= Goldfish Bowl =

1942 science fiction short story by Robert A. Heinlein

"Goldfish Bowl" is a science fiction short story by American author Robert A. Heinlein, first published in Astounding Science Fiction in March 1942, and collected in one of Heinlein's anthologies, The Menace from Earth.

==Plot summary==
In the story, two scientists and a navy ship investigate two massive pillars of water in the Pacific to discover if they are a natural phenomenon or, as one of the scientists conjectures, created by intelligent beings. His belief is based on another strange recent occurrence in the Pacific: "Lagrange fireballs", spheres of energy which move in a seemingly intelligent manner and appear to be responsible for the disappearance of people in Hawaii. While on the naval ship, more is learned about the pillars: one shoots water far up into the sky, where it enters a cloud-like formation which cannot be successfully entered and studied by aircraft or rockets, because their engines shut off when they try to enter the cloud. After an experiment, they confirm the other water pillar is linked to the first and returns the water back to the ocean. While one of the scientists is on deck preparing to ride up the water column in a bathysphere, an energy sphere appears; it engulfs him, and he disappears. The other scientist, still believing that there is an intelligence behind these phenomena, decides to take the other's place and ride in the bathysphere up the water column in hopes of finding his colleague and/or further insight. The two men find themselves in an utterly featureless (and inescapable) environment where they are provided solely with bland food and water. Eventually they are placed together, and they conclude that they are in the hands of other intelligences, possibly alien or possibly a much higher form of Earth life. From the complete lack of communicative contact, they decide that they are not even being studied but are merely being kept as pets, similar to the pet goldfish kept by one of the men. They may even have been put together in the hope that they will breed, suggesting that their captors know nothing of human biology.

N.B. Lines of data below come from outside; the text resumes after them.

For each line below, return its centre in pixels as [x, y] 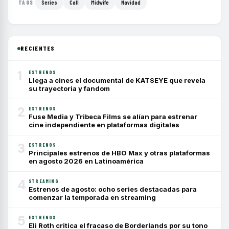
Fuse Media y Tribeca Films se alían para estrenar [113, 117]
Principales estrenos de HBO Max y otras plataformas [119, 153]
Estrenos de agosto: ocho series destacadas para [113, 189]
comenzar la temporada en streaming [92, 198]
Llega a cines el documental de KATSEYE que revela [117, 81]
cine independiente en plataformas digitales [104, 125]
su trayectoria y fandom [69, 89]
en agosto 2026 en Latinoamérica [86, 161]
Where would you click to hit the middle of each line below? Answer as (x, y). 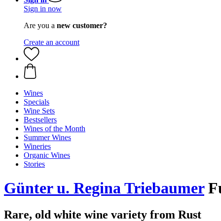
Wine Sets (39, 111)
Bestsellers (40, 120)
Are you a (40, 25)
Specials (37, 102)
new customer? (82, 25)
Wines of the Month (55, 129)
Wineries (37, 146)
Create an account (52, 42)
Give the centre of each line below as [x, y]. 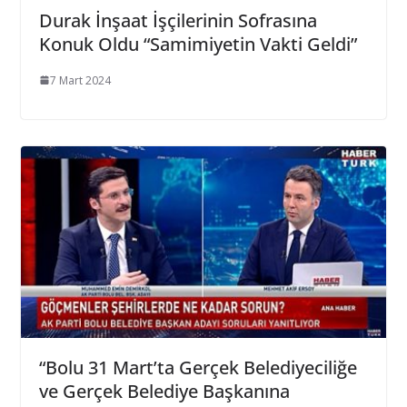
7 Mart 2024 [80, 80]
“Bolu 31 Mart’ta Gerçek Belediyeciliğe [198, 368]
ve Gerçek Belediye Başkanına [164, 392]
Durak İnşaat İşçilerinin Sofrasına [178, 20]
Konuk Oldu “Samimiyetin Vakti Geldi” [198, 44]

When one of the scientists dies and his body is removed, the survivor believes that the only way back home is to die. Believing that it is imperative to warn humanity, he methodically scratches a message on the only medium available to him: his skin. The message is "Beware. Creation took eight days", the implication being that man was created only on the sixth day and a higher earthly being was created on the eighth. His body is ultimately recovered from the ocean, but the message is not understood.

==Reception==
Floyd C. Gale of Galaxy Science Fiction praised "Goldfish Bowl" as one of the "up-to-the-minute masterworks" of The Menace from Earth.